[Data records]
= Beginning of Section =

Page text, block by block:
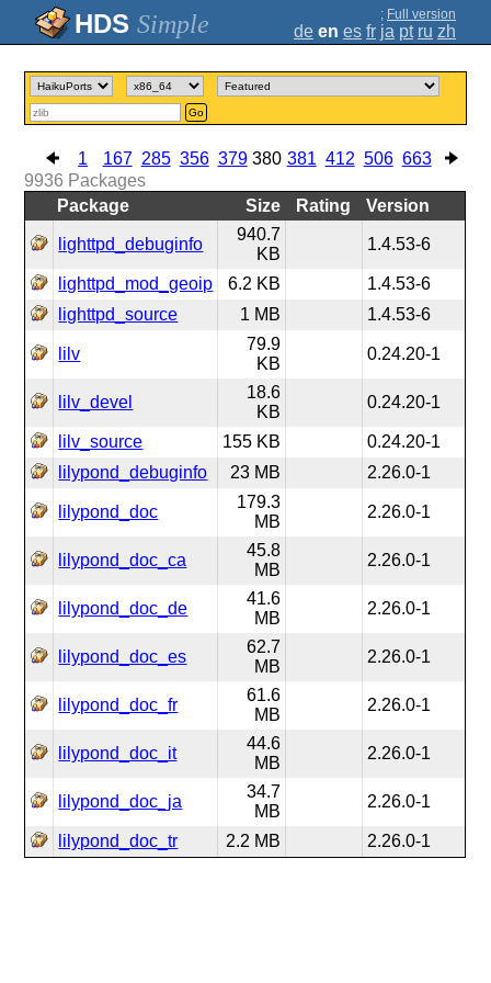
Simple ; Full version
de en es fr ja pt ru zh
Go
1 167 285 356 379 380 381 412 506 663
9936 Packages
Package
Size Rating Version
lighttpd_debuginfo
940.7
KB
1.4.53-6
lighttpd_mod_geoip 6.2 KB
1.4.53-6
lighttpd_source
1 MB 1.4.53-6
lilv
79.9
KB
0.24.20-1
lilv_devel
18.6
KB
0.24.20-1
lilv_source 155 KB
0.24.20-1
lilypond_debuginfo
23 MB 2.26.0-1
lilypond_doc
179.3
MB
2.26.0-1
lilypond_doc_ca
45.8
MB
2.26.0-1
lilypond_doc_de
41.6
MB
2.26.0-1
lilypond_doc_es
62.7
MB
2.26.0-1
lilypond_doc_fr
61.6
MB
2.26.0-1
lilypond_doc_it
44.6
MB
2.26.0-1
lilypond_doc_ja
34.7
MB
2.26.0-1
lilypond_doc_tr 2.2 MB 2.26.0-1
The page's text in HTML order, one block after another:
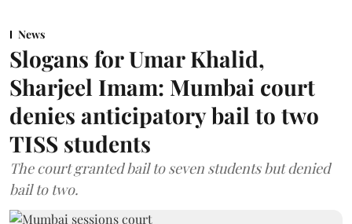
News
Slogans for Umar Khalid,
Sharjeel Imam: Mumbai court
denies anticipatory bail to two
TISS students
The court granted bail to seven students but denied
bail to two.

= End of Section =

— Task to carry out —
Reproduce exactly the lines of the entries above from the first through the line with "1 MB 1.4.53-6", both included; pictures should not be reproduced.

— Solution to this task —
Page text, block by block:
Simple ; Full version
de en es fr ja pt ru zh
Go
1 167 285 356 379 380 381 412 506 663
9936 Packages
Package
Size Rating Version
lighttpd_debuginfo
940.7
KB
1.4.53-6
lighttpd_mod_geoip 6.2 KB
1.4.53-6
lighttpd_source
1 MB 1.4.53-6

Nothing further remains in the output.